◆ Problem details:
Set down each entry again exactly as written.

Stored data entries:
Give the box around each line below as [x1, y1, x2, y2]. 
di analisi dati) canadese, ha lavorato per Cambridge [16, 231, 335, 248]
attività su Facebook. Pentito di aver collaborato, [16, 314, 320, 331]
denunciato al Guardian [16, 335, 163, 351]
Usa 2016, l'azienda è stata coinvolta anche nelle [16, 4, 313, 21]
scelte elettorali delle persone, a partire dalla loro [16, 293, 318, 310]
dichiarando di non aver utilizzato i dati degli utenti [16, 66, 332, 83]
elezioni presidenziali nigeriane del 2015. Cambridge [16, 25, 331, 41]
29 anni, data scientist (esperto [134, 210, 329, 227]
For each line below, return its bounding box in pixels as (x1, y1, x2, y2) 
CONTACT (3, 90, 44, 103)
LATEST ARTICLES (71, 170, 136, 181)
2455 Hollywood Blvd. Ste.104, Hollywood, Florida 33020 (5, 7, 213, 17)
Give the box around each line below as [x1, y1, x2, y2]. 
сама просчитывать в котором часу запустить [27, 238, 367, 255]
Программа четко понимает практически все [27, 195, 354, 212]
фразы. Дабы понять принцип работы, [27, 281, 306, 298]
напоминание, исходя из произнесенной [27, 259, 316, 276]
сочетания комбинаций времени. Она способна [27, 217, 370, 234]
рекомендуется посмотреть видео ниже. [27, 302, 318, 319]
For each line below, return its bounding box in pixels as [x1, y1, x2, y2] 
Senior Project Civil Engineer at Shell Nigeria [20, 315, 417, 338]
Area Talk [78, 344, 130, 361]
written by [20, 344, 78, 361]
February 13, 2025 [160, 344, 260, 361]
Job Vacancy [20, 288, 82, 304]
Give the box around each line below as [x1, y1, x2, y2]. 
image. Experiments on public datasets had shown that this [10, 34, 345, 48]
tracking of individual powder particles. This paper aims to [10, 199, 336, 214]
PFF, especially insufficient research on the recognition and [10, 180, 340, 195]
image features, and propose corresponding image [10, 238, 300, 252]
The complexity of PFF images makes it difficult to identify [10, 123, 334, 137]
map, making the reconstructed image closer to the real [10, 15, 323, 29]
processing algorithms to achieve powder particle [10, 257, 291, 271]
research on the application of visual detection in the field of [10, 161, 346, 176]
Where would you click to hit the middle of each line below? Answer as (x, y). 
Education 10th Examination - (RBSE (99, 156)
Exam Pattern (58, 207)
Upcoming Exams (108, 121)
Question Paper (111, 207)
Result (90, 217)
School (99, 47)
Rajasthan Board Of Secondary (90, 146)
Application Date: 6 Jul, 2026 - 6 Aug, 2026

◆ Answer for the task:
Give the box around each line below as [x1, y1, x2, y2]. 
di analisi dati) canadese, ha lavorato per Cambridge [16, 231, 335, 248]
attività su Facebook. Pentito di aver collaborato, [16, 314, 320, 331]
denunciato al Guardian [16, 335, 163, 351]
Usa 2016, l'azienda è stata coinvolta anche nelle [16, 4, 313, 21]
scelte elettorali delle persone, a partire dalla loro [16, 293, 318, 310]
dichiarando di non aver utilizzato i dati degli utenti [16, 66, 332, 83]
elezioni presidenziali nigeriane del 2015. Cambridge [16, 25, 331, 41]
29 anni, data scientist (esperto [134, 210, 329, 227]
For each line below, return its bounding box in pixels as (x1, y1, x2, y2) 
CONTACT (3, 90, 44, 103)
LATEST ARTICLES (71, 170, 136, 181)
2455 Hollywood Blvd. Ste.104, Hollywood, Florida 33020 (5, 7, 213, 17)
Give the box around each line below as [x1, y1, x2, y2]. 
сама просчитывать в котором часу запустить [27, 238, 367, 255]
Программа четко понимает практически все [27, 195, 354, 212]
фразы. Дабы понять принцип работы, [27, 281, 306, 298]
напоминание, исходя из произнесенной [27, 259, 316, 276]
сочетания комбинаций времени. Она способна [27, 217, 370, 234]
рекомендуется посмотреть видео ниже. [27, 302, 318, 319]
For each line below, return its bounding box in pixels as [x1, y1, x2, y2] 
Senior Project Civil Engineer at Shell Nigeria [20, 315, 417, 338]
Area Talk [78, 344, 130, 361]
written by [20, 344, 78, 361]
February 13, 2025 [160, 344, 260, 361]
Job Vacancy [20, 288, 82, 304]
Give the box around each line below as [x1, y1, x2, y2]. 
image. Experiments on public datasets had shown that this [10, 34, 345, 48]
tracking of individual powder particles. This paper aims to [10, 199, 336, 214]
PFF, especially insufficient research on the recognition and [10, 180, 340, 195]
image features, and propose corresponding image [10, 238, 300, 252]
The complexity of PFF images makes it difficult to identify [10, 123, 334, 137]
map, making the reconstructed image closer to the real [10, 15, 323, 29]
processing algorithms to achieve powder particle [10, 257, 291, 271]
research on the application of visual detection in the field of [10, 161, 346, 176]
Where would you click to hit the middle of each line below? Answer as (x, y). 
Education 10th Examination - (RBSE (99, 156)
Exam Pattern (58, 207)
Upcoming Exams (108, 121)
Question Paper (111, 207)
Result (90, 217)
School (99, 47)
Rajasthan Board Of Secondary (90, 146)
Application Date: 6 Jul, 2026 - 6 Aug, 2026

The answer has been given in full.